The Senate largely along partisan lines voted down a resolution that would have prevented President Trump from launching further attacks on Iran.
The resolution — introduced by Sen. Tim Kaine (D-Va.) just days before U.S. military forces bombed Iranian nuclear sites last Saturday — failed by a vote of 47-53, with Sen. John Fetterman (D-Pa.) breaking ranks with Democrats in voting against, and Sen. Rand Paul (R-Ky.) the only Republican supporting.
It’s unclear what those strikes accomplished. While President Trump has been boasting about their alleged impact, saying they “obliterated” Iran’s nuclear program, a leaked assessment from the Defense Intelligence Agency found that they “did not,” as CNN first reported, “destroy the core components of the country’s nuclear program and likely only set it back by months.”
Meanwhile, Rafael Grossi, head of the International Atomic Energy Agency said on Friday that Iran’s nuclear facilities “suffered enormous damage” from the U.S. attack. A CIA assessment headed by Director John Ratcliffe a day after the DIA leak said "new intelligence from a historically reliable source/method that several key Iranian nuclear facilities were destroyed and would have to be rebuilt over the course of years.” Senators briefed behind closed doors Thursday came away with different impressions of the damage.
Hours before the vote, Kaine noted that the framers of the U.S. Constitution “decided that war was too big a decision for one person” and said “the United States should not be at war without a vote of Congress.”
Later in his remarks, the Virginia Democrat highlighted one of Trump’s recent social media posts in which the president shared a parody of the Beach Boys’ song “Barbara Ann” that was about bombing Iran. Kaine then recalled the framers’ stance on war powers: “We shouldn't premise a decision to send our sons and daughters into war on the judgment of a single person.”
Sen. Todd Young (R-Ind.) — who has previously championed Congress’s war powers role over the executive branch — opposed Kaine’s resolution, saying before the vote that he was “confident that Iran was prepared to pose a significant threat to the security of the United States and Israel, making the president’s decision to pursue limited, targeted action necessary and based on the appropriate legal foundation.” He said he thinks Kaine's resolution is unnecessary because Trump got a ceasefire and is purportedly not seeking more military action.
Sen.

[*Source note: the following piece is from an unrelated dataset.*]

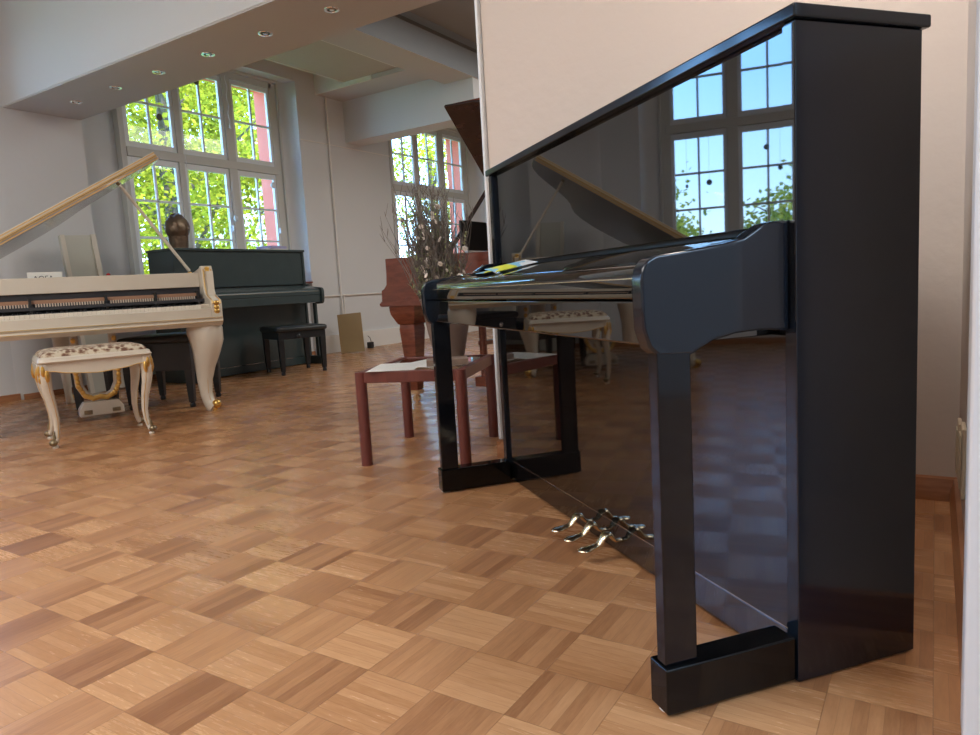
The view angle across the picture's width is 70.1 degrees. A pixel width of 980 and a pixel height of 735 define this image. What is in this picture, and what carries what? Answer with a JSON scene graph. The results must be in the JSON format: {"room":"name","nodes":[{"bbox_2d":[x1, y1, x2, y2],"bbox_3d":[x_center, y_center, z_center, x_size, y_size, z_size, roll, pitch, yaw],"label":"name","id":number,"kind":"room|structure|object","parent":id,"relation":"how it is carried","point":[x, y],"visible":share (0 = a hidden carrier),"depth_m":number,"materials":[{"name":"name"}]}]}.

Mike Lee (R-Utah), who also previously supported efforts at reining in the executive branch's war powers, voted against the Kaine-sponsored measure on Iran.
Sen. Paul, who supported the resolution, said just before the vote that he was doing so “to stand up for the Constitution, to stand up for American service members and to stand up for America's strategic interest.”
Paul chastised those clamoring for more war with Iran.
“Many advocates for war, giving voice to their real feelings, have loudly opposed the current cease fire,” he said. “Those arguing against a cease fire give a callous testimony, insensitive to the cruelties of war.”
Paul added, “The American people are sick and tired of sending their children to fight and die in war zones on the other side of the world with no tangible U.S. interests at stake, abdicating our constitutional responsibility by allowing the executive branch to unilaterally introduce U.S. troops into wars is an affront to the Constitution and to the American people.”
The House will vote on similar war powers-related legislation in the coming weeks, one of which is bipartisan, led by Reps. Ro Khanna (D-Calif.) and Thomas Massie (R-Ky.).